A pull request was submitted for review. Branch: master URL: https://git.openjdk.org/jdk/pull/19454 Date: 2024-05-29 12:58:02 +0000
09-09-2024

Hi [~swesonga] - After removing the concept of a the Responsible thread, there is no longer any need to do timed parking. So we started to zoom in on timed vs infinite parking on Windows, and by going back to timed parking (with a very long timeout and only on Windows) the regression went away. // park self NOT_WINDOWS(current->_ParkEvent->park();) WINDOWS_ONLY(current->_ParkEvent->park((jlong) 0x10000000);) This somehow seems to be related to the enabling of high resolution timers. Because if we go back to: // park self current->_ParkEvent->park(); And add calls to enable hi res timer resolution around the call to WaitForSingleObject when doing infinite parking, that also removes the regresion. Anyhow I've created JDK-8339730 in order to let this issue only handle the removal of the ObjectMonitor Responsible thread.
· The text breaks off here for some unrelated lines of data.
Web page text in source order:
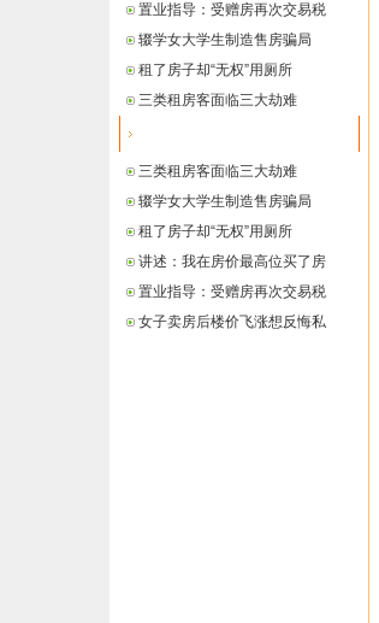
置业指导：受赠房再次交易税
辍学女大学生制造售房骗局
租了房子却“无权”用厕所
三类租房客面临三大劫难
三类租房客面临三大劫难
辍学女大学生制造售房骗局
租了房子却“无权”用厕所
讲述：我在房价最高位买了房
置业指导：受赠房再次交易税
女子卖房后楼价飞涨想反悔私
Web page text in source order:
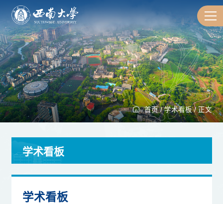
首页/学术看板/正文
学术看板
学术看板
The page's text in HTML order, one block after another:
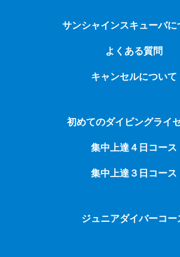
サンシャインスキューバに
よくある質問
キャンセルについて
初めてのダイビングライ
集中上達４日コース
集中上達３日コース
ジュニアダイバーコー
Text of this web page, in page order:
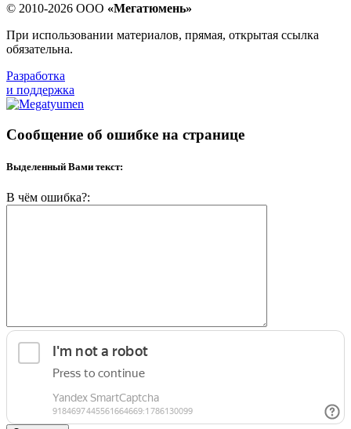
© 2010-2026 ООО «Мегатюмень»
При использовании материалов, прямая, открытая ссылка
обязательна.
Разработка
и поддержка
Сообщение об ошибке на странице
Выделенный Вами текст:
В чём ошибка?:
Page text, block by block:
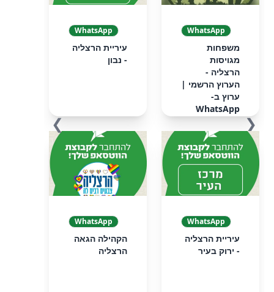
❮
WhatsApp
‏‏משפחות
מגויסות
הרצליה -
הערוץ הרשמי‏ |
ערוץ ב-
WhatsApp
WhatsApp
עיריית הרצליה
- נבון
WhatsApp
עיריית הרצליה
- ירוק בעיר
WhatsApp
הקהילה הגאה
הרצליה
❯
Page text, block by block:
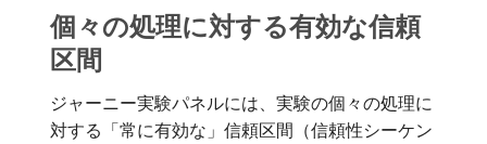
個々の処理に対する有効な信頼
区間
ジャーニー実験パネルには、実験の個々の処理に
対する「常に有効な」信頼区間（信頼性シーケン
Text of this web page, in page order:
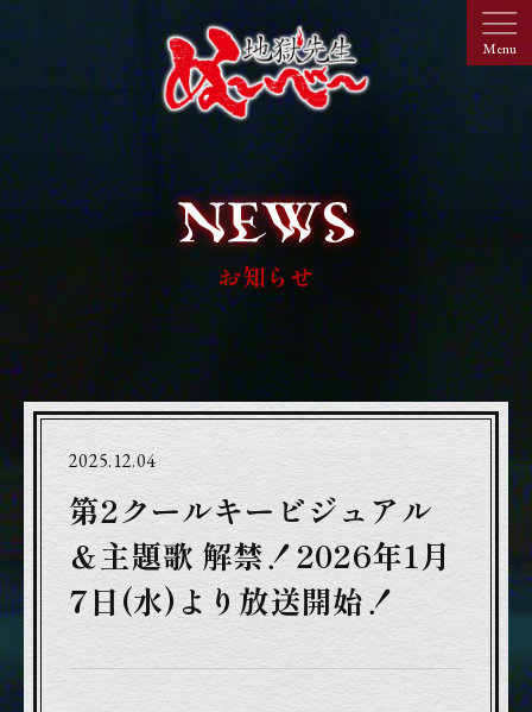
お知らせ
2025.12.04
第2クールキービジュアル
＆主題歌 解禁！2026年1月
7日(水)より放送開始！
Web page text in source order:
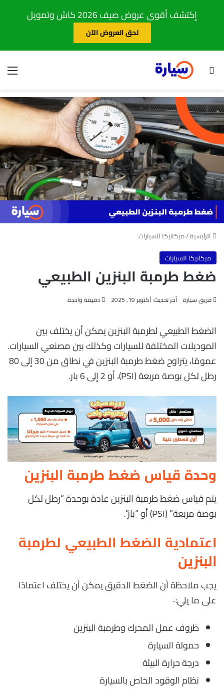
إكتشف أقوى عروض صيف 2026 كاش وتمويل
لحق العروض الآن
بحث عن
الرئيسية/ميكانيكا السيارات
ميكانيكا السيارات
ضغط طرمبة البنزين الطبيعي
فريق سيارة آخر تحديث: أكتوبر 19, 2025 دقيقة واحدة
الضغط الطبيعي لطرمبة البنزين يمكن أن يختلف بين
الموديلات المختلفة للسيارات وكذلك بين مصنعي السيارات.
عمومًا، يتراوح ضغط طرمبة البنزين في نطاق من 30 إلى 80
رطل لكل بوصة مربعة (PSI)، أو 2 إلى 6 بار.
وحدة قياس ضغط طرمبة البنزين
يتم قياس ضغط طرمبة البنزين عادة بوحدة “رطل لكل
بوصة مربعة” (PSI) أو “بار”.
اعتمادية الضغط الطبيعي لطرمبة
البنزين
يجب ملاحظة أن الضغط الدقيق يمكن أن يختلف اعتمادًا
على ما يلي:-
ظروف عمل المحرك وطرمبة البنزين
حمولة السيارة
درجة حرارة البيئة
نظام الوقود الخاص بالسيارة
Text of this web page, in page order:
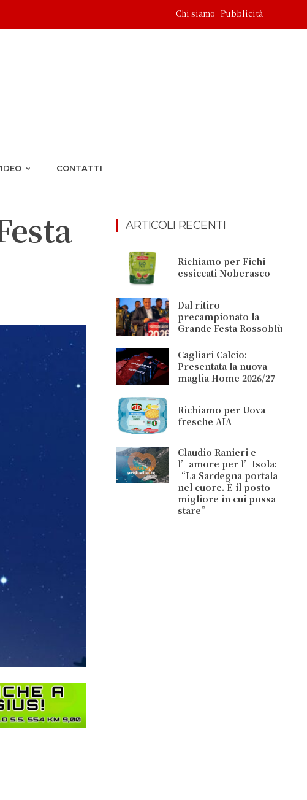
Chi siamo Pubblicità
CONTATTI
ARTICOLI RECENTI
Richiamo per Fichi
essiccati Noberasco
Dal ritiro
precampionato la
Grande Festa Rossoblù
Cagliari Calcio:
Presentata la nuova
maglia Home 2026/27
Richiamo per Uova
fresche AIA
Claudio Ranieri e
l’amore per l’Isola:
“La Sardegna portala
nel cuore. È il posto
migliore in cui possa
stare”
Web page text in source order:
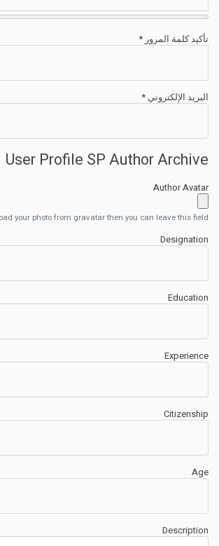
تأكيد كلمة المرور *
البريد الإلكتروني *
User Profile SP Author Archive
Author Avatar
your photo from gravatar then you can leave this field.
Designation
Education
Experience
Citizenship
Age
Description
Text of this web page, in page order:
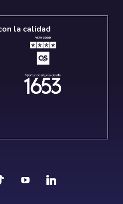
la calidad
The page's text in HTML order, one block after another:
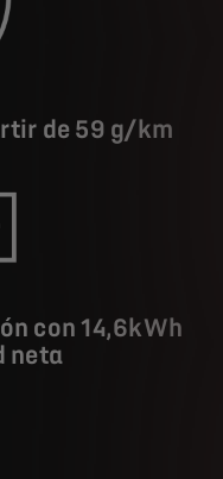
de 59 g/km
con 14,6kWh
neta
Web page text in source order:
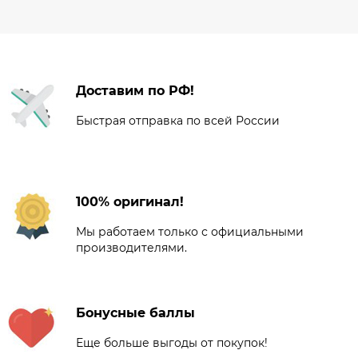
Доставим по РФ!
Быстрая отправка по всей России
100% оригинал!
Мы работаем только с официальными
производителями.
Бонусные баллы
Еще больше выгоды от покупок!
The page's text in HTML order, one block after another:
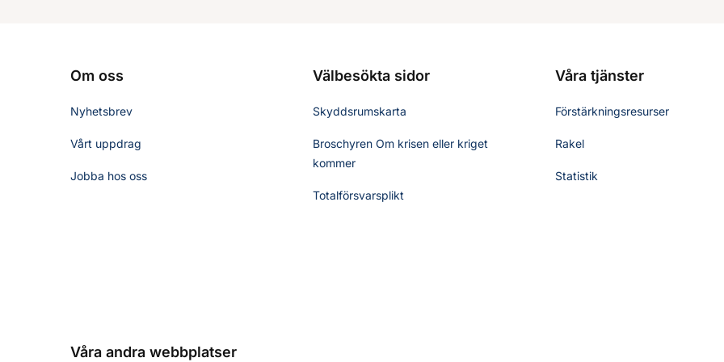
Om oss
Nyhetsbrev
Vårt uppdrag
Jobba hos oss
Välbesökta sidor
Skyddsrumskarta
Broschyren Om krisen eller kriget
kommer
Totalförsvarsplikt
Våra tjänster
Förstärkningsresurser
Rakel
Statistik
Våra andra webbplatser

So all talking about the Windows regression should take place in JDK-8339730 instead.
09-09-2024

Hi [~swesonga] - we run these benchmarks in Oracle OCI cloud, and we observed the regressions on both the BM.Standard3.64 and the BM.Optimized3.36 shapes, and we are running some version of Windows Server 2019 for all these runs. We are not using any special command line options for Dacapo. We run these in a loop 5 times each. --size large --iterations 3 tomcat --size large --iterations 5 spring Shape info: https://docs.oracle.com/en-us/iaas/Content/Compute/References/computeshapes.htm Thanks for helping with this!
05-09-2024

Hi [~coleenp], we do not currently have the DaCapo benchmark suite in-house. Our plan is to bring it in, validate our setup and then carry out performance baselining. Do you have any additional details of how these runs were executed e.g. benchmarking setup (hardware configuration, OS version/build, notable command line options) and any observed run-to-run variations for the listed configurations?
05-09-2024

[~dhanalla] [~swesonga] This change is a correctness fix to remove low probability thread stranding with contended locking. When we run DaCapo benchmarks, we found that in some configurations the Spring and Tomcat benchmark is much slower (like 100% regression, but only some runs. Some runs don't show a regression). Other benchmarks are significantly faster for contended locking on linux OSs. Here is the Draft PR. Would you or someone at Microsoft be able to run this and let us know if what we're seeing is real or just a config problem at our end? Thanks. https://github.com/openjdk/jdk/pull/19454 This is what we see on OracleLinux-aarch64, OracleLinux-x64, Windows-x64 DaCapo23-spring-large 24.20% 6.88% -40.29% DaCapo23-tomcat-large 28.53% 2.05% 1.91% Some other run same binaries: DaCapo23-spring-large 24.76% 8.23% -40.99% DaCapo23-tomcat-large 2.08% 0.00% -104.48%
30-08-2024

[~pchilanomate] Add motivation from your loom locking work.
17-11-2023